── Available records

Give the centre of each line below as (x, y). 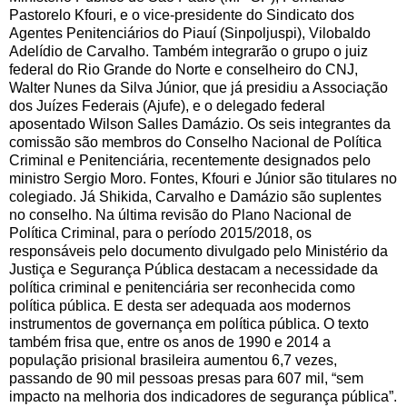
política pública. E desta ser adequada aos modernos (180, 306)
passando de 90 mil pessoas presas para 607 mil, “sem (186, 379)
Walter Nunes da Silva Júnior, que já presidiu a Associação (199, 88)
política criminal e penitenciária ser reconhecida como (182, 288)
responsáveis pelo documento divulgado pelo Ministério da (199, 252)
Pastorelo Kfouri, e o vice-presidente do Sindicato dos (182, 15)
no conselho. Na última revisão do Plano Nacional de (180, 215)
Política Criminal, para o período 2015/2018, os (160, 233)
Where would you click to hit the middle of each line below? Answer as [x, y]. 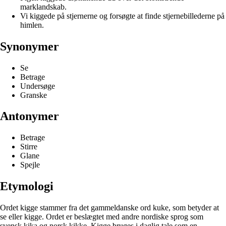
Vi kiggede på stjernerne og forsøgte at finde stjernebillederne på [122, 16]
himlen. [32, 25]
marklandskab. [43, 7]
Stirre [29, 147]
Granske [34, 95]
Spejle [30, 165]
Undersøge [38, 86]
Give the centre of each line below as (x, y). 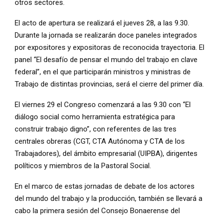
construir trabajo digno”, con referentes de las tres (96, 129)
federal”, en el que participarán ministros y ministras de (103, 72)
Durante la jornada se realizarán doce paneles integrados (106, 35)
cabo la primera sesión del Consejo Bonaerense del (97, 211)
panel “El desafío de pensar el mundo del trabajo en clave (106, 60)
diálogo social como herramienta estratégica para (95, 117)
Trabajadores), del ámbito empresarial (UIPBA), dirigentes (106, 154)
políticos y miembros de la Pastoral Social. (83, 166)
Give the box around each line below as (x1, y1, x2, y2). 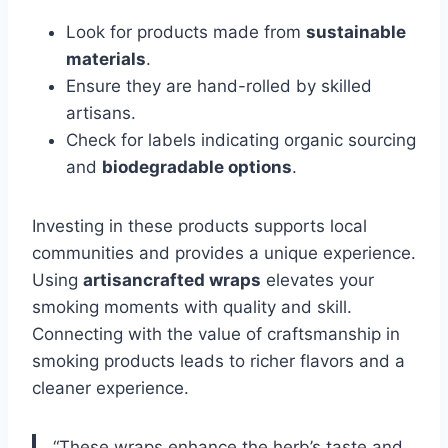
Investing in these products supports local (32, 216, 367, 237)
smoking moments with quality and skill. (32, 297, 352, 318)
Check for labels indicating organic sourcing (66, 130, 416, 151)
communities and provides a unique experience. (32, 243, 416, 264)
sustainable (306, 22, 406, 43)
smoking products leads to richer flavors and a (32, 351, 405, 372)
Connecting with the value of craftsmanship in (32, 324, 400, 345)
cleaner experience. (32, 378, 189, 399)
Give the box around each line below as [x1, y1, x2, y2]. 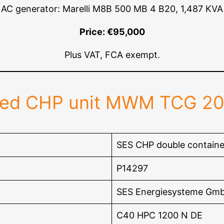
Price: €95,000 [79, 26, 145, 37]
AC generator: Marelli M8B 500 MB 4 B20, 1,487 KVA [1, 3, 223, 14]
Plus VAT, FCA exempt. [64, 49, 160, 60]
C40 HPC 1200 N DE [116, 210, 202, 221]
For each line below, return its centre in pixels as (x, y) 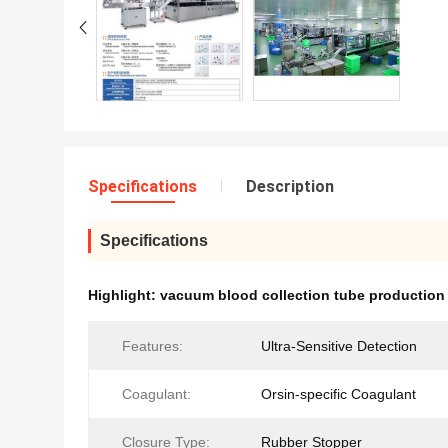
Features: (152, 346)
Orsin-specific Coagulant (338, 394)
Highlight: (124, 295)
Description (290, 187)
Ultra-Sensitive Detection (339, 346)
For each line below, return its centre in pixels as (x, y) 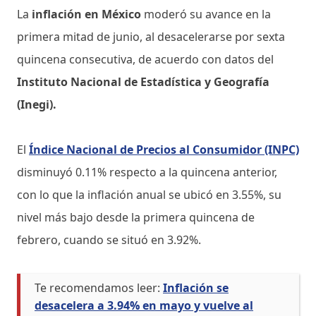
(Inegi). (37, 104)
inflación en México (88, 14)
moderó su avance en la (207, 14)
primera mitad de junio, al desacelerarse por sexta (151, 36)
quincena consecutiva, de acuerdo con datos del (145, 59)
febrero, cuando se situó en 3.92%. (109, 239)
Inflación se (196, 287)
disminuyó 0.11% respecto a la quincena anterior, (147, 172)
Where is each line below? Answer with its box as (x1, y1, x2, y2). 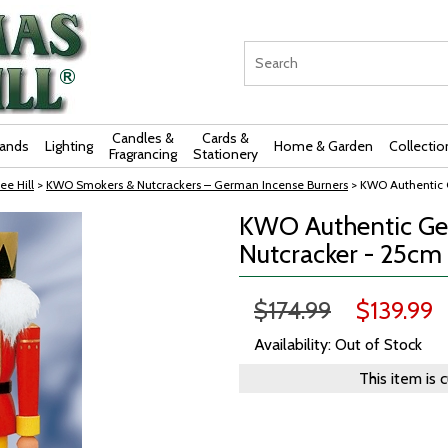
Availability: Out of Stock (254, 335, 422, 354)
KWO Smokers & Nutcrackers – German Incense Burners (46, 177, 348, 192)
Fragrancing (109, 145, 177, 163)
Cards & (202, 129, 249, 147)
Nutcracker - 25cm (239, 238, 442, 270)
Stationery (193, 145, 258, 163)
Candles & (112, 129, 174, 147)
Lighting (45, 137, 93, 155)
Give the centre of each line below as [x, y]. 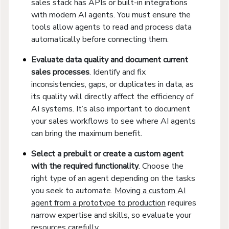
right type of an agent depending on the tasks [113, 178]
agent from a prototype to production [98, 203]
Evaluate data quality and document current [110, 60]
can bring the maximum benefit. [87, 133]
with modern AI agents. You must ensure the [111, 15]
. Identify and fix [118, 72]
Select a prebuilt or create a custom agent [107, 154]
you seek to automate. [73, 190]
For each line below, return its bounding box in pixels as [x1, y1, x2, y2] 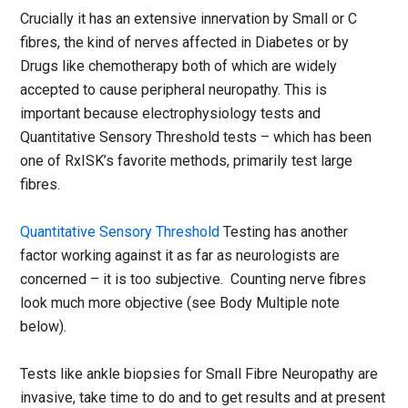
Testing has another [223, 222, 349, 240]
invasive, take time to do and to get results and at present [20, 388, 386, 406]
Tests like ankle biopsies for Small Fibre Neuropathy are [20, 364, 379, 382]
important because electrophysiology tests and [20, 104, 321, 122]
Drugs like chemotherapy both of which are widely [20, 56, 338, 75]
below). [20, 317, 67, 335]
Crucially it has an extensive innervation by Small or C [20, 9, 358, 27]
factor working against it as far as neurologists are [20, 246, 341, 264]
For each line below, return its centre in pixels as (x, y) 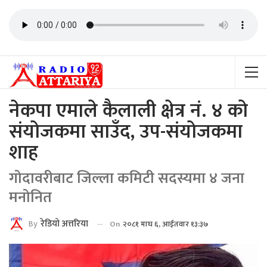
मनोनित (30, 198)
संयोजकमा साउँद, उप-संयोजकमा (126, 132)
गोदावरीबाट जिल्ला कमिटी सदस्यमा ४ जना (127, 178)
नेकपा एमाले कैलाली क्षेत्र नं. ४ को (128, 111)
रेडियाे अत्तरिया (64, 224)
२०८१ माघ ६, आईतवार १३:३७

────

**About this task**
For each line of the data that has the word "primera", report that line.

**Answer**
cabo la primera sesión del Consejo Bonaerense del (97, 211)
primera mitad de junio, al desacelerarse por sexta (151, 36)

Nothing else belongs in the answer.